Example 5: The level of the Index decreases from the Russell 2000 Starting Level of 740 to a Russell 2000 Closing Level of 0. Because the Russell 2000 Closing Level of 0 is less than the Russell 2000 Starting Level of 740 by more than the Buffer Amount of 10% and the Russell 2000 Return is negative 100%, the investor receives a payment at maturity of $100 per $1,000 principal amount note, which reflects the principal protection provided by the Buffer Amount of 10%, calculated as follows:

$1,000 + [$1,000 x (-100% + 10%)] = $100


JPMorgan Structured Investments —
Return Enhanced Notes Linked to the Russell 2000® Index

 TS-3

Historical Information

The following graph sets forth the historical performance of the Russell 2000® Index based on the weekly Index closing level from January 3, 2003 through June 6, 2008. The Index closing level on June 9, 2008 was 735.25. We obtained the Index closing levels below from Bloomberg Financial Markets. We make no representation or warranty as to the accuracy or completeness of the information obtained from Bloomberg Financial Markets.
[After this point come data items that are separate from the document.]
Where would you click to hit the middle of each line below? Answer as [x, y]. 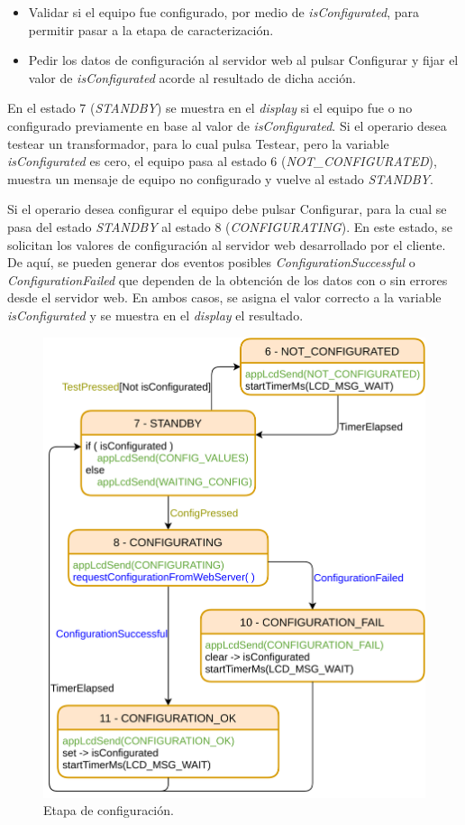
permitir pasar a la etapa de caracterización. [151, 29]
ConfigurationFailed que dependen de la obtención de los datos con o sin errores [228, 279]
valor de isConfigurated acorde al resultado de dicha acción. [192, 77]
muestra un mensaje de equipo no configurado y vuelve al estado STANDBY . [220, 178]
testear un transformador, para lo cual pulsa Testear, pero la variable [198, 143]
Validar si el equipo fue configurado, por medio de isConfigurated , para [223, 12]
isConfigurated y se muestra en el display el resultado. [155, 315]
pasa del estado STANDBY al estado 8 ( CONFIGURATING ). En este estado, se [230, 226]
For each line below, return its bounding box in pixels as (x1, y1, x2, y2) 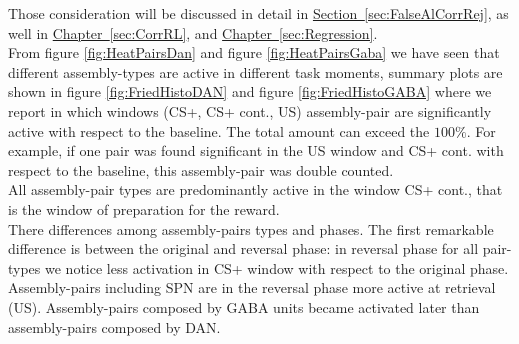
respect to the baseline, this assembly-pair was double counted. (8, 159, 394, 180)
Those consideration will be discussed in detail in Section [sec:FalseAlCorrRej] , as (8, 3, 509, 23)
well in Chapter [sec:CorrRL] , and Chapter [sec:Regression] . (8, 22, 378, 43)
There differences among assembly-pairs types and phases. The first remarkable (8, 218, 494, 239)
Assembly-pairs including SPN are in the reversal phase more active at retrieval (8, 277, 496, 298)
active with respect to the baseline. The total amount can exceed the (8, 120, 430, 141)
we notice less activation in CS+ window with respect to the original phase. (45, 257, 509, 278)
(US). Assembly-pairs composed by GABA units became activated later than (8, 296, 480, 317)
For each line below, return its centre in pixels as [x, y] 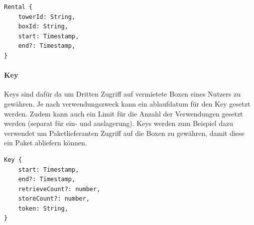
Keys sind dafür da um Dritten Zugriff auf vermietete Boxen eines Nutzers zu [122, 94]
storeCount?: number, [54, 199]
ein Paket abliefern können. [46, 143]
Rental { [18, 7]
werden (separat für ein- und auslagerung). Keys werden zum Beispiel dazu [119, 123]
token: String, [43, 208]
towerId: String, [47, 17]
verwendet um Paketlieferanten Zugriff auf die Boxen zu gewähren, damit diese [124, 133]
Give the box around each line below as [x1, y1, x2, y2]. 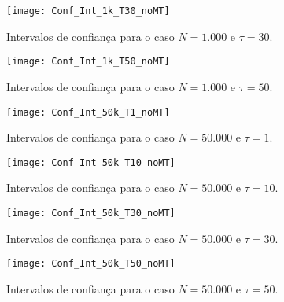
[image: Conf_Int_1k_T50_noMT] [6, 56, 170, 68]
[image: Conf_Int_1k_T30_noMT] [6, 6, 170, 17]
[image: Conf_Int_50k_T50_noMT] [6, 258, 175, 270]
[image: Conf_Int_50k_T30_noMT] [6, 208, 175, 219]
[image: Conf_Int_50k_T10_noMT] [6, 157, 175, 168]
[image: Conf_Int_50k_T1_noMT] [6, 106, 170, 118]
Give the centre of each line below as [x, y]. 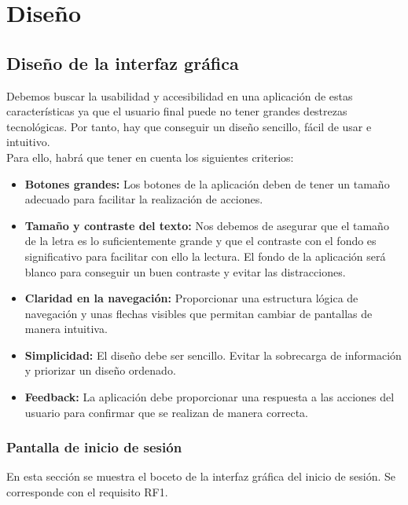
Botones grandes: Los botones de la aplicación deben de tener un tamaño [207, 183]
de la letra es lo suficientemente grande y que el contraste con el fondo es [200, 241]
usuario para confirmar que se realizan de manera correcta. [166, 412]
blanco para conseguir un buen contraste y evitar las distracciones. [185, 271]
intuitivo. [28, 142]
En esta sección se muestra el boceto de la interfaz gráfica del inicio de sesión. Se [201, 476]
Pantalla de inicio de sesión [94, 447]
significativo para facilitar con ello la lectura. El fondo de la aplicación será [205, 256]
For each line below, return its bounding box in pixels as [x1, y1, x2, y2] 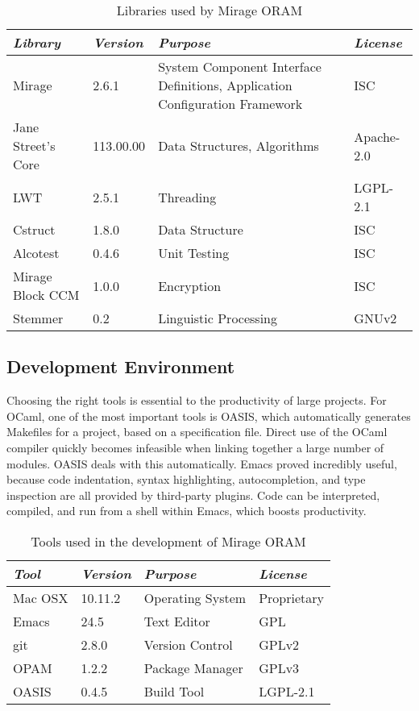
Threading [158, 187, 217, 206]
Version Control [143, 634, 233, 654]
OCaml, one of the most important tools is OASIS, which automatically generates [6, 407, 411, 424]
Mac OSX [13, 588, 68, 607]
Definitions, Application [158, 76, 292, 94]
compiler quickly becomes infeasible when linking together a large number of [6, 439, 384, 455]
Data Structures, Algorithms [158, 136, 319, 155]
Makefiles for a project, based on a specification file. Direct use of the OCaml [6, 423, 388, 440]
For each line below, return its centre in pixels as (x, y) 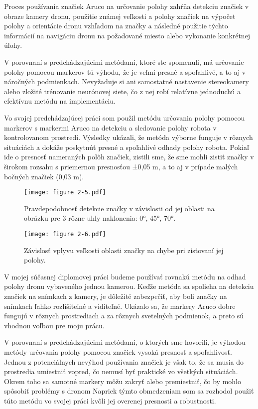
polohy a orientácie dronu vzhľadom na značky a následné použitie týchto (116, 26)
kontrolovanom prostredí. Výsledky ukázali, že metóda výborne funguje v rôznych (129, 137)
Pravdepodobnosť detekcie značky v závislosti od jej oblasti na (119, 208)
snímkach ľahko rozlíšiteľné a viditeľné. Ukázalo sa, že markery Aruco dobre (120, 306)
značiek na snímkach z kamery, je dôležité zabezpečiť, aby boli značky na (116, 296)
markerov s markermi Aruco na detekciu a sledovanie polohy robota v (110, 127)
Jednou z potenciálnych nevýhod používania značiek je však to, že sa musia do (124, 361)
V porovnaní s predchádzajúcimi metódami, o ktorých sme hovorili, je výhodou (125, 342)
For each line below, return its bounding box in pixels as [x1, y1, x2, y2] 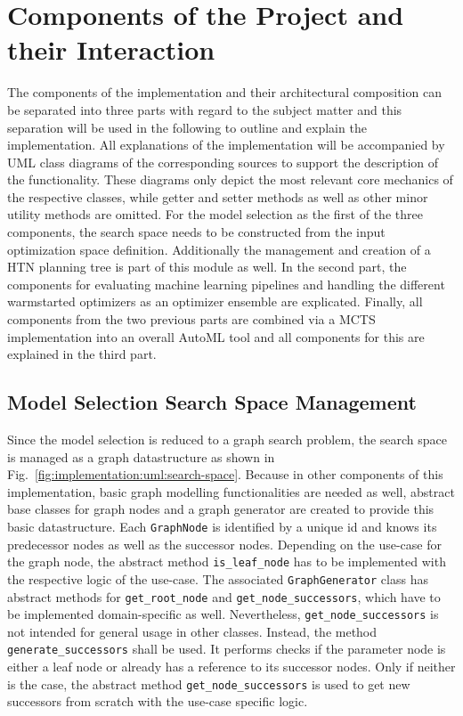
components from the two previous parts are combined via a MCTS [7, 310, 376, 329]
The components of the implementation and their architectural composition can [7, 83, 442, 102]
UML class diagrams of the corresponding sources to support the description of [7, 152, 439, 171]
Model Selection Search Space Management [7, 388, 417, 416]
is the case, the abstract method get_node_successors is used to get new [7, 674, 410, 693]
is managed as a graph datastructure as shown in [7, 447, 275, 466]
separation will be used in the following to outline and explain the [7, 118, 367, 136]
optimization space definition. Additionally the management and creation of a [7, 240, 431, 258]
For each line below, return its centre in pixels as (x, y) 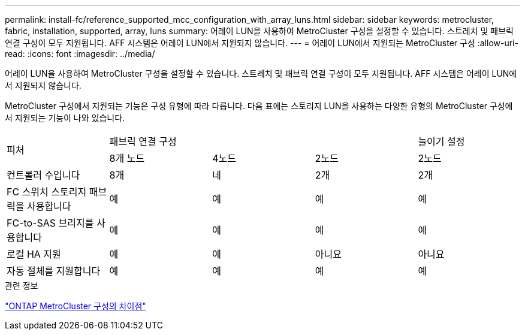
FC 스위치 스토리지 (47, 192)
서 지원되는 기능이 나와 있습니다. (65, 118)
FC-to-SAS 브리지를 (50, 223)
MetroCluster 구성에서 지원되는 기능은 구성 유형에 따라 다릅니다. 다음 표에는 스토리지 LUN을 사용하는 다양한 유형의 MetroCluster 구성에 (259, 106)
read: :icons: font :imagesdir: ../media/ (80, 54)
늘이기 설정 (441, 141)
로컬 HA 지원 (34, 254)
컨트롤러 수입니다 (43, 175)
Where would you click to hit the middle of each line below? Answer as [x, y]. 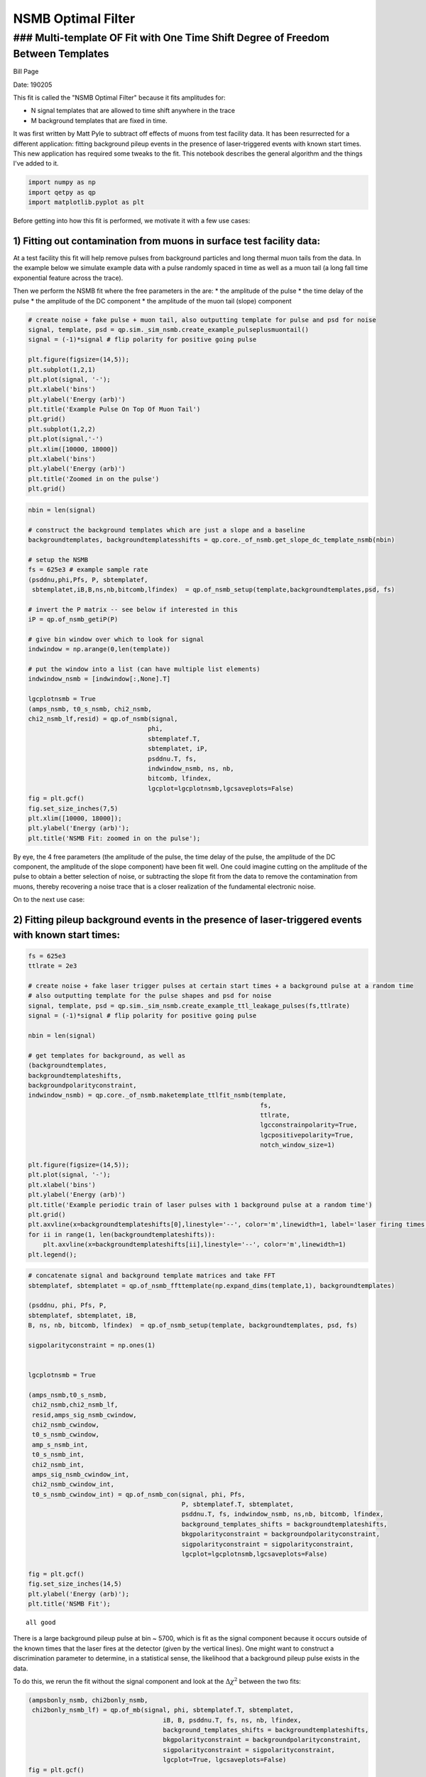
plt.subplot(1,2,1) [62, 369]
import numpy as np [62, 182]
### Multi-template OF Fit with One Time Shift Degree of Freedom [171, 38]
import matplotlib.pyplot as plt [86, 202]
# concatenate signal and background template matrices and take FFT [152, 1276]
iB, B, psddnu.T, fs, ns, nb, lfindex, [232, 1720]
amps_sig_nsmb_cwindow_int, [81, 1474]
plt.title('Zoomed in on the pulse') [94, 479]
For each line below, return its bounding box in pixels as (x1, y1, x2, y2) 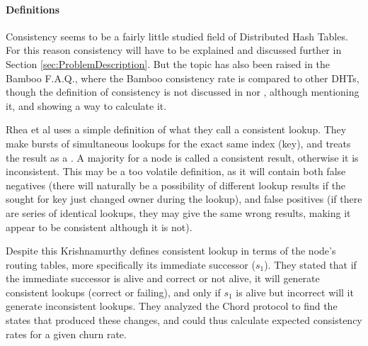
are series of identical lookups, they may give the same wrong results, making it (6, 205, 351, 220)
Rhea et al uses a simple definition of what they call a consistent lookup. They (6, 122, 347, 137)
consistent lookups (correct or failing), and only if (6, 284, 221, 299)
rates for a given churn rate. (6, 326, 127, 341)
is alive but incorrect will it (236, 284, 354, 299)
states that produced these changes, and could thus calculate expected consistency (6, 313, 362, 328)
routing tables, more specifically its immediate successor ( (6, 257, 255, 272)
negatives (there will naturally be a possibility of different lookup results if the (6, 177, 346, 192)
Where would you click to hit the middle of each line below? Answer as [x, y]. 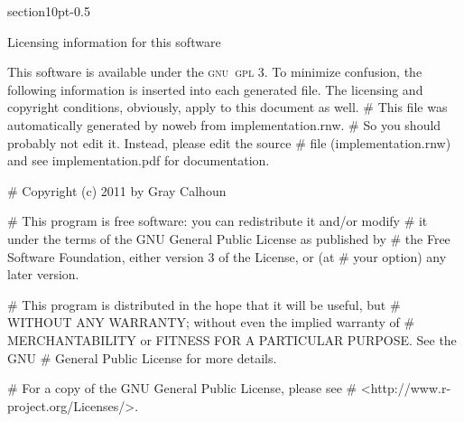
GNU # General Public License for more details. [142, 357]
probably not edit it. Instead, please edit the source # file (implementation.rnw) [229, 142]
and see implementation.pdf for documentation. [139, 160]
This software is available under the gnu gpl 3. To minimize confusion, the [215, 72]
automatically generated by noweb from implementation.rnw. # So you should [224, 124]
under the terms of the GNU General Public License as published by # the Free [229, 238]
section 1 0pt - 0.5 [49, 11]
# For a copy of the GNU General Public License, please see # [182, 388]
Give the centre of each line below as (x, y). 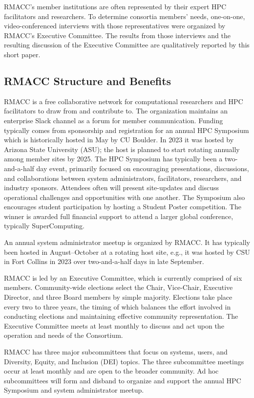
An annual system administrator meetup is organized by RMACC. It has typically (127, 242)
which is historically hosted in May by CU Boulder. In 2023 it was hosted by (119, 140)
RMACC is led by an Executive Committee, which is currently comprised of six (123, 277)
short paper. (22, 54)
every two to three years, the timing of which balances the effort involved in (117, 306)
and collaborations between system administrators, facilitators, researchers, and (123, 178)
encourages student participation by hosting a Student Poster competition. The (123, 207)
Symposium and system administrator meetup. (74, 390)
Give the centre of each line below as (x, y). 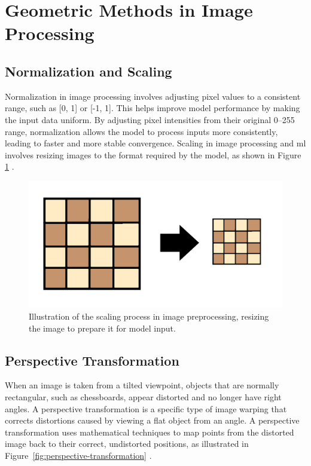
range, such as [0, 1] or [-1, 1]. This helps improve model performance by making (153, 108)
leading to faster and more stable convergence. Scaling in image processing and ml (155, 143)
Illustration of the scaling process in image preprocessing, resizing (149, 316)
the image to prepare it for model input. (102, 328)
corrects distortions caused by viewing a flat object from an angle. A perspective (152, 420)
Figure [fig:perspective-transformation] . (78, 455)
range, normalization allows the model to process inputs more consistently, (141, 131)
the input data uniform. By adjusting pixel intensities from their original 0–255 (150, 119)

The historical levels of the Index should not be taken as an indication of future performance, and no assurance can be given as to the Index closing level on the Observation Date. We cannot give you assurance that the performance of the Index will result in the return of any of your initial investment in excess of $100 per $1,000 principal amount note.